So, I have scripts that scrape various websites, and I'm wondering if it's possible to pretend I'm a browser so that I don't stand out as a script and get banned/blocked. Is there something I can do with headers maybe? Thanks
Chrome : User-Agent: Mozilla/5.0 (Windows; U; Windows NT 5.1; en-US) AppleWebKit/525.19 (KHTML, like Gecko) Chrome/1.0.154.36 Safari/525.19 Referer: **** Accept: text/xml,application/xml,application/xhtml+xml,text/html;q=0.9,text/plain;q=0.8,image/png,*/*;q=0.5 Accept-Encoding: gzip,deflate,bzip2,sdch Accept-Language: ro-RO,ro,en-US,en Accept-Charset: ISO-8859-2,*,utf-8 Host: ****** Connection: Keep-Alive Code (markup): IE 7 Accept: image/gif, image/x-xbitmap, image/jpeg, image/pjpeg, application/xaml+xml, application/vnd.ms-xpsdocument, application/x-ms-xbap, application/x-ms-application, application/x-silverlight, application/x-silverlight-2-b2, application/x-shockwave-flash, */* Accept-Language: en-US Ua-Cpu: x86 Accept-Encoding: gzip, deflate User-Agent: Mozilla/4.0 (compatible; MSIE 7.0; Windows NT 5.1; Mozilla/4.0 (compatible; MSIE 6.0; Windows NT 5.1; SV1) ; Embedded Web Browser from: .NET CLR 2.0.50727; .NET CLR 3.0.04506.648; .NET CLR 3.5.21022; .NET CLR 1.1.4322) Host: ****** Connection: Keep-Alive Code (markup): Firefox Host: ******** User-Agent: Mozilla/5.0 (Windows; U; Windows NT 5.1; ro; rv:1.9.0.4) Gecko/2008102920 Firefox/3.0.4 Accept: text/html,application/xhtml+xml,application/xml;q=0.9,*/*;q=0.8 Accept-Language: ro-ro,ro;q=0.8,en-us;q=0.6,en-gb;q=0.4,en;q=0.2 Accept-Encoding: gzip,deflate Accept-Charset: UTF-8,* Keep-Alive: 300 Connection: keep-alive Code (markup): I think you can use one of them.
With this you only will "be a browser" for very simple systems... but for google for example, you need to set more headers, for example, like ExtremeData says.
Minimal set of headers for a text-only browser called Lynx.
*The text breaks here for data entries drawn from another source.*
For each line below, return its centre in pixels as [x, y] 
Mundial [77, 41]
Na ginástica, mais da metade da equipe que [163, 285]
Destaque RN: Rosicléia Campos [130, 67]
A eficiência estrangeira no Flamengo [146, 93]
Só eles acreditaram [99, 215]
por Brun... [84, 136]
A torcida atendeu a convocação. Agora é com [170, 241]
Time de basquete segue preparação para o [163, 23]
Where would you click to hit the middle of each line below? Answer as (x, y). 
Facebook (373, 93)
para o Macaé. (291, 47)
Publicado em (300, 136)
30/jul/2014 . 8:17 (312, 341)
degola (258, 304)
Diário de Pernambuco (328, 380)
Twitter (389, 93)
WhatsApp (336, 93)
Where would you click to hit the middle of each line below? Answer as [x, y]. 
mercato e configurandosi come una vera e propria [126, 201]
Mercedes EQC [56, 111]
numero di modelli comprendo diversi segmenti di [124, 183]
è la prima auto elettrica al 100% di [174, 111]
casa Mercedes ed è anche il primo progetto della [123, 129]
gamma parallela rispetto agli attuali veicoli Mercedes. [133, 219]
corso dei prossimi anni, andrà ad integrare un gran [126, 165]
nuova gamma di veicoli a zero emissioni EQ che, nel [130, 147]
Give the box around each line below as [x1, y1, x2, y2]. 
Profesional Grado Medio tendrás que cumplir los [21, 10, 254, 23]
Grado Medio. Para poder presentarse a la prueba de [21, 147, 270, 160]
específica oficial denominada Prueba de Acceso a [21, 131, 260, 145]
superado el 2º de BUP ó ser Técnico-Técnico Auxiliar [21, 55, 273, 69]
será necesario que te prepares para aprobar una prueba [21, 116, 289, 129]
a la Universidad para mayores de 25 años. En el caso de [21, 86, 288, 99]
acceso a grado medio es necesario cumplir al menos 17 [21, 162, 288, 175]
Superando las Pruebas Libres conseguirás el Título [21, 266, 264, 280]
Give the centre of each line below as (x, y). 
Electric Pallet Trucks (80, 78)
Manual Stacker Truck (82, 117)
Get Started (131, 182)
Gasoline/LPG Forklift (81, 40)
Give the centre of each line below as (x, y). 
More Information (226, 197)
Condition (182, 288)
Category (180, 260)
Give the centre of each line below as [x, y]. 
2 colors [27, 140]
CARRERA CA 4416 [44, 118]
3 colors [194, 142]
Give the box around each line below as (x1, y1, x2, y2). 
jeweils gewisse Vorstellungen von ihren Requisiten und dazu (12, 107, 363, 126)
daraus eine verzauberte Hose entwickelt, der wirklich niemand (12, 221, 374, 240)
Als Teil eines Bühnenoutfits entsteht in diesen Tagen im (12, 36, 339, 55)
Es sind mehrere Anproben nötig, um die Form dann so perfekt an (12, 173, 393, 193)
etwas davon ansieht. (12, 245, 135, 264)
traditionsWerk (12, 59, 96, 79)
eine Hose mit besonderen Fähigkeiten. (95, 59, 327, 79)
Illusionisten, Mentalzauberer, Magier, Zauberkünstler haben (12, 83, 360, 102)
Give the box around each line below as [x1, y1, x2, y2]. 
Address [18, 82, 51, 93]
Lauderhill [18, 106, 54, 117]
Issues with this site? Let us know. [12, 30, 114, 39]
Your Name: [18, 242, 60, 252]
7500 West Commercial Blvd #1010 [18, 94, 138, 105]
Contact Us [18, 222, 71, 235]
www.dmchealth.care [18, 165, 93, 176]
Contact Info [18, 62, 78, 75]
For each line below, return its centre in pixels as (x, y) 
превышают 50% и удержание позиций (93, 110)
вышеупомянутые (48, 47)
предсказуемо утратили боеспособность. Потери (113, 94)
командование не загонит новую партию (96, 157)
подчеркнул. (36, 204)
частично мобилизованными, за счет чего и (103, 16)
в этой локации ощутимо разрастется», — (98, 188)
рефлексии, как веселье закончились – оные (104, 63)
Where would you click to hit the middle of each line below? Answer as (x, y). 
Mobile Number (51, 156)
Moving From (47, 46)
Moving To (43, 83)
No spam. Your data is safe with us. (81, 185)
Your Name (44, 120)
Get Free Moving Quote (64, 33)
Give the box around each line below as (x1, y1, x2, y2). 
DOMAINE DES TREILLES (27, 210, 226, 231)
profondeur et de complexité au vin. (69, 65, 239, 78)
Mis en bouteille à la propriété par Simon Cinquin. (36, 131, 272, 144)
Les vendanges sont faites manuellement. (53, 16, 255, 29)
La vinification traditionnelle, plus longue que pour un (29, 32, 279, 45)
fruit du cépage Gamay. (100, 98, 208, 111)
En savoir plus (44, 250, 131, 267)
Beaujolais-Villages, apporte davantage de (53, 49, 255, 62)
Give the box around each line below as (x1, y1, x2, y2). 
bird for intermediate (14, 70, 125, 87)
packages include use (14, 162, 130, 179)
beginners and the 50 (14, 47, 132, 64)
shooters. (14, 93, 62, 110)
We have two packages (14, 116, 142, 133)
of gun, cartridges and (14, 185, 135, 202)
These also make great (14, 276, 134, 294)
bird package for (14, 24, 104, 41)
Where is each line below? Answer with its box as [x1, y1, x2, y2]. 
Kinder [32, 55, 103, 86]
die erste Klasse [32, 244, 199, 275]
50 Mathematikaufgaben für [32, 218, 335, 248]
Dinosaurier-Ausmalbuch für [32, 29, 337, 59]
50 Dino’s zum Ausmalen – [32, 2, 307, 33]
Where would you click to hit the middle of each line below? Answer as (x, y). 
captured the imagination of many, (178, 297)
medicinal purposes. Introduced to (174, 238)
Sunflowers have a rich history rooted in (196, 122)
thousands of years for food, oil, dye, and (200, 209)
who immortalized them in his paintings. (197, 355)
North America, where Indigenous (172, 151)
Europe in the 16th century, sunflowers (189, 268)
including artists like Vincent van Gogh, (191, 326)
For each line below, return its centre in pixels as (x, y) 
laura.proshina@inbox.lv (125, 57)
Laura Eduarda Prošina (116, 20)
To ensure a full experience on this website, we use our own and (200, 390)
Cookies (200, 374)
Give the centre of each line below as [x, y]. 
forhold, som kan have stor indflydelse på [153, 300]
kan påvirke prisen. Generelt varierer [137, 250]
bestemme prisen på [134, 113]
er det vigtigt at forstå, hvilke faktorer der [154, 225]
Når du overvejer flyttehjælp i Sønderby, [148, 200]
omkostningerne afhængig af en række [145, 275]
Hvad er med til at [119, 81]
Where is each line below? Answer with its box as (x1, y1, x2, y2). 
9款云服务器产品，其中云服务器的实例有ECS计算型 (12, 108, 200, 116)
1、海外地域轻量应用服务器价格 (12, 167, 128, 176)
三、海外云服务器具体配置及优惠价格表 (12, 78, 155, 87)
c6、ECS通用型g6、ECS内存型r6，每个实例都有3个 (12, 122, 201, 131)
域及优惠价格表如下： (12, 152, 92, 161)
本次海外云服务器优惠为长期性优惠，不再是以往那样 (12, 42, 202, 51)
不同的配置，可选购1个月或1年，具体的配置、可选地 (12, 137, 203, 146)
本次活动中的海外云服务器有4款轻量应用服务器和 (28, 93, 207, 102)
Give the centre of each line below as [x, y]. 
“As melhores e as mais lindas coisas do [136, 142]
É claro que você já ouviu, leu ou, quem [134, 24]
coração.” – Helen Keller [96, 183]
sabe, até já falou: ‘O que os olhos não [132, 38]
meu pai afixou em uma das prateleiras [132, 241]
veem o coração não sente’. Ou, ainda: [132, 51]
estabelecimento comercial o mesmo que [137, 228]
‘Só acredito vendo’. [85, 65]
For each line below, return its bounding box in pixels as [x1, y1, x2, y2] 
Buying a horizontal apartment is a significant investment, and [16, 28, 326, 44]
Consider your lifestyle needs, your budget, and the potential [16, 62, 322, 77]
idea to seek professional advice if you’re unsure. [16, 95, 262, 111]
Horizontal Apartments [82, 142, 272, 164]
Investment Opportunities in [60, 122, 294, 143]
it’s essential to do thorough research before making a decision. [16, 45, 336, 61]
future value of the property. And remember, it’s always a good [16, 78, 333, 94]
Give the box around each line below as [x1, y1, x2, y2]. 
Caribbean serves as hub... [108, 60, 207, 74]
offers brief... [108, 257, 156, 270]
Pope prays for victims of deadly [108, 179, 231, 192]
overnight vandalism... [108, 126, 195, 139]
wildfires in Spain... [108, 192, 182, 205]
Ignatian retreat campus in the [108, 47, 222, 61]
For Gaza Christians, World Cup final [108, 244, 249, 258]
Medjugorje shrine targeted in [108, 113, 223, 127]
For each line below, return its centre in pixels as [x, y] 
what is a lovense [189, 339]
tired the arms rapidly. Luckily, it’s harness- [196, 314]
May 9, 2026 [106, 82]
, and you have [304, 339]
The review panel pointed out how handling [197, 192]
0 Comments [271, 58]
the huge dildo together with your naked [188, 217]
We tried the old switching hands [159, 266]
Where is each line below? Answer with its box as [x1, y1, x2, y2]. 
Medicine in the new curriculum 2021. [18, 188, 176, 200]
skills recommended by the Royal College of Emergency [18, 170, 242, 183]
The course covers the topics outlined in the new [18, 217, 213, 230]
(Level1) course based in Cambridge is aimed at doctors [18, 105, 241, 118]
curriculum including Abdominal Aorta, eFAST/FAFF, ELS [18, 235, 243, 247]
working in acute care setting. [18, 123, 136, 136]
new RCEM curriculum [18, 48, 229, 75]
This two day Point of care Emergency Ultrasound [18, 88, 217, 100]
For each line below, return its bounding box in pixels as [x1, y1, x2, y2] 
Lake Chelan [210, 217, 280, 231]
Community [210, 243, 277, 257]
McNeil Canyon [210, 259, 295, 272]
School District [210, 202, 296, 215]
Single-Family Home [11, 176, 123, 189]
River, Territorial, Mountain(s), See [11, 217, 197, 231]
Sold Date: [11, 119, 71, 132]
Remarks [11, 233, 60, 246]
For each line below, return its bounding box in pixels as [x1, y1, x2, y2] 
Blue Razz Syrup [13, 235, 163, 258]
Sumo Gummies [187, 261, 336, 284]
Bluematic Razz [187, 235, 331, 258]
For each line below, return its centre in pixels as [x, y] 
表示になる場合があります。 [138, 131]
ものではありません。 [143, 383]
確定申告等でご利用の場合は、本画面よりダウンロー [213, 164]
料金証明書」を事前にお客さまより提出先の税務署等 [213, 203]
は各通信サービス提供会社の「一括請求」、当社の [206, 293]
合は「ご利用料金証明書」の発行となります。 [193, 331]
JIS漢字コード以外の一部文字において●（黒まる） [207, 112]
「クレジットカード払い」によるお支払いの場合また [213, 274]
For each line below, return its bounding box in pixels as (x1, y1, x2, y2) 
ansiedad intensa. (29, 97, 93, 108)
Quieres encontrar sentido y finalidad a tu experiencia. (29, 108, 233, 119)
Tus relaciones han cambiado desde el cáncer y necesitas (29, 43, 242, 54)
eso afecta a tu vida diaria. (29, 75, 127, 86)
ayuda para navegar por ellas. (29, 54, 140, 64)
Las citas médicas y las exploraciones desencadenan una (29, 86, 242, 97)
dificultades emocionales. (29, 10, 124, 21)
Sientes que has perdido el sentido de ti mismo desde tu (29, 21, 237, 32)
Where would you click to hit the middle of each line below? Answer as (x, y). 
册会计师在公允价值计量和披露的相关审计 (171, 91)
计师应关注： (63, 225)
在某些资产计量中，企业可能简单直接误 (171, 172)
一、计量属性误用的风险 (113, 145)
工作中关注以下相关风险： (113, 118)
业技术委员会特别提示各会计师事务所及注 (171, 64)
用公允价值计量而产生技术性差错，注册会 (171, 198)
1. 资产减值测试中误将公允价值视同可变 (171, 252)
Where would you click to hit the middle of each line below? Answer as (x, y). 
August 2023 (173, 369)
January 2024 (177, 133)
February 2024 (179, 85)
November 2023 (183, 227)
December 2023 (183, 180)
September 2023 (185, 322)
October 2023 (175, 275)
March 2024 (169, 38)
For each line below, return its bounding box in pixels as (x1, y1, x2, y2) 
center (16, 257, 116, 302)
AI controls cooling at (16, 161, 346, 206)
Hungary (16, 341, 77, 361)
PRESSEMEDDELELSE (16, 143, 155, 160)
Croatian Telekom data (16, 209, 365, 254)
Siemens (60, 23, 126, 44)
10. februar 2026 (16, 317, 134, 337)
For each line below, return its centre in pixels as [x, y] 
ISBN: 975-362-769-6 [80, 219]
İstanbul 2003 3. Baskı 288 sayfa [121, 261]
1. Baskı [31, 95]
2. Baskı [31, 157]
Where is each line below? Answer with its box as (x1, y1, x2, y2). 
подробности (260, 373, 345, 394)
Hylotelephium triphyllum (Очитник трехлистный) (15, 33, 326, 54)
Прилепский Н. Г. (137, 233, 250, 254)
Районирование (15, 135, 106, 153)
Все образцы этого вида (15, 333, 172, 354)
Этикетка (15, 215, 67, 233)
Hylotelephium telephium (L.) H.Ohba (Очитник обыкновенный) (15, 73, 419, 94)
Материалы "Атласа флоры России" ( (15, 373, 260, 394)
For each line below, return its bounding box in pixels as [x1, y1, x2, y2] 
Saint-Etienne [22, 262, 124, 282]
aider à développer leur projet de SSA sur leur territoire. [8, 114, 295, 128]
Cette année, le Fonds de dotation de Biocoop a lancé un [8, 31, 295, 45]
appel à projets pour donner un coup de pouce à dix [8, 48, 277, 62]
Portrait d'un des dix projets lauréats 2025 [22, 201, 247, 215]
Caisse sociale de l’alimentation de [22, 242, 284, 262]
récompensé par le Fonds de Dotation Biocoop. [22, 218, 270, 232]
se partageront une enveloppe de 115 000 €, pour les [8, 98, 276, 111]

Accept: text/html, text/plain, text/css, text/sgml, */*;q=0.01 Accept-Language: en User-Agent: Lynx/2.8.6rel.4 libwww-FM/2.14 Code (markup):
i am using it to scrape google serps atm but am just starting out so thanks for that it will save me headaches later i am sure. Sav
Not only can you specify headers with cURL pretending to be a browser client, but also you can use referer to further your lie. See this: http://www.kavoir.com/2008/12/pretend-your-scraper-script-as-a-browser-when-scraping-in-php.html
With fopen, it looks like you are stuck with simple: ini_set('user_agent','your browser of choice'); PHP:
ExtremeData, your examples have: Host: ****** Is this valid or does ****** mean put the host in there?